__Work to complete__
A picture should never appear in your copy. Transcribe the listing exactly from its first line through the line with "original speed, until", both ends included.
------------------------------------
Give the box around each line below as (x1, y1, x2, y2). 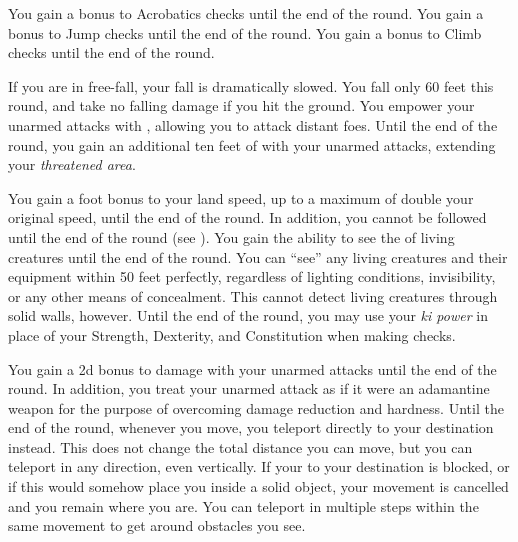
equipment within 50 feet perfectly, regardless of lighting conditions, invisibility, (8, 266, 496, 287)
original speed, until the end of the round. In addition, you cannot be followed (8, 207, 487, 228)
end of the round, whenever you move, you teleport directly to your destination (8, 417, 494, 438)
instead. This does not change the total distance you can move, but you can (8, 436, 473, 457)
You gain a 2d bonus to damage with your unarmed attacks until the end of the (8, 358, 497, 379)
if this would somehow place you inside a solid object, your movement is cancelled (8, 476, 509, 497)
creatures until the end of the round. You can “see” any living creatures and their (8, 246, 508, 267)
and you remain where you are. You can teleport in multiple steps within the (8, 495, 479, 516)
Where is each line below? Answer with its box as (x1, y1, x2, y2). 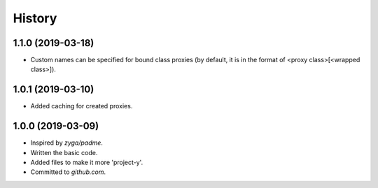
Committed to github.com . (30, 168, 106, 176)
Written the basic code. (30, 148, 98, 157)
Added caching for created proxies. (30, 102, 133, 110)
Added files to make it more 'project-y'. (30, 158, 143, 167)
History (13, 10, 57, 26)
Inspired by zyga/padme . (30, 138, 103, 147)
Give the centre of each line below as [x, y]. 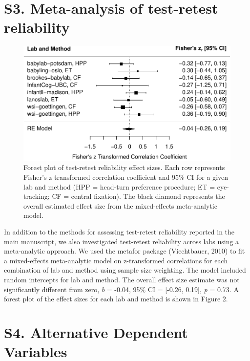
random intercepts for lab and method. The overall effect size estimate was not [122, 279]
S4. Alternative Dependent [96, 332]
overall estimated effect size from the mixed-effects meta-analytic [120, 205]
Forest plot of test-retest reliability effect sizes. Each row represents [124, 167]
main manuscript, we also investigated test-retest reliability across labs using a [122, 241]
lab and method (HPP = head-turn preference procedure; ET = [119, 186]
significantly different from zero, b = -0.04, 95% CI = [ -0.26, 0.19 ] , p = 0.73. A [121, 289]
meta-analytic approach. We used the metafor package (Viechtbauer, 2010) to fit [125, 251]
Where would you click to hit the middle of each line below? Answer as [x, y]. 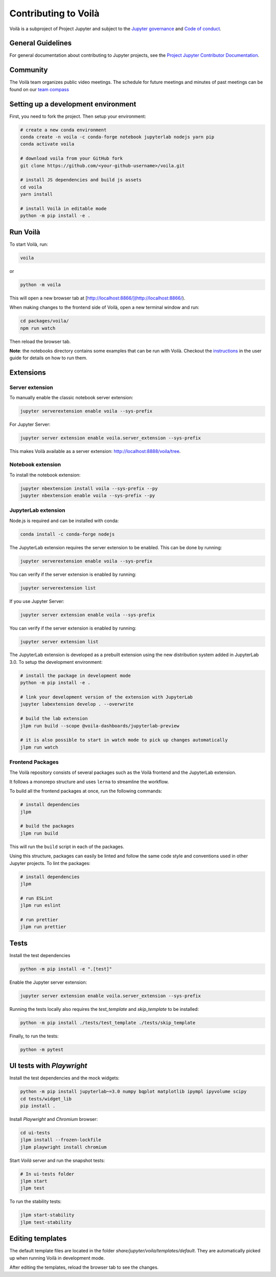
------------------------------------
__Result for this exercise__
Give the box around each line below as (x1, y1, x2, y2). 
equipment within 50 feet perfectly, regardless of lighting conditions, invisibility, (8, 266, 496, 287)
original speed, until the end of the round. In addition, you cannot be followed (8, 207, 487, 228)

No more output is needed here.